Task brief
In the records below, pick out all lines containing the word "shown".

[Opening Input data section]

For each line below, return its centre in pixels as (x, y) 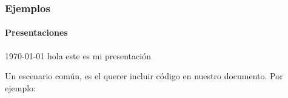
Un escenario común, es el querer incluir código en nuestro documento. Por (144, 76)
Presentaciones (36, 32)
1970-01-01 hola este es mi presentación (78, 55)
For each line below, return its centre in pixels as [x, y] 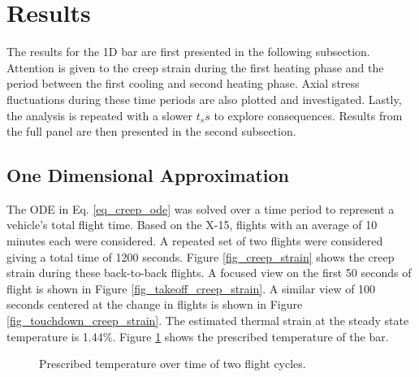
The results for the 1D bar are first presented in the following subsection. [188, 52]
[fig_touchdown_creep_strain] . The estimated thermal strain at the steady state [208, 321]
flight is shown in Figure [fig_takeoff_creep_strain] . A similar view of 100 [191, 288]
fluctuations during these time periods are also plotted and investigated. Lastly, [204, 99]
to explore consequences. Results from [308, 115]
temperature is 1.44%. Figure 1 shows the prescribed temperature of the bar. [198, 336]
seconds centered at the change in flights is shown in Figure [155, 304]
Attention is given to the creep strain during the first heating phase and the [195, 67]
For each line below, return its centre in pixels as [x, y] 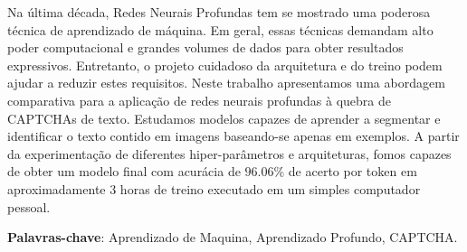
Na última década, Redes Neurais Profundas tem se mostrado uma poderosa [219, 12]
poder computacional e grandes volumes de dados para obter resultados [205, 47]
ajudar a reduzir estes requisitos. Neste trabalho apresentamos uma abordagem [226, 83]
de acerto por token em [353, 171]
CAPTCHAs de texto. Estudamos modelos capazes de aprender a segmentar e [224, 118]
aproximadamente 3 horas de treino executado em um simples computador [214, 188]
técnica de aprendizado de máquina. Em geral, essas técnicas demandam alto [220, 29]
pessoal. [29, 206]

[Closing Input data section]

Reply to the exercise
flight is shown in Figure [fig_takeoff_creep_strain] . A similar view of 100 [191, 288]
seconds centered at the change in flights is shown in Figure [155, 304]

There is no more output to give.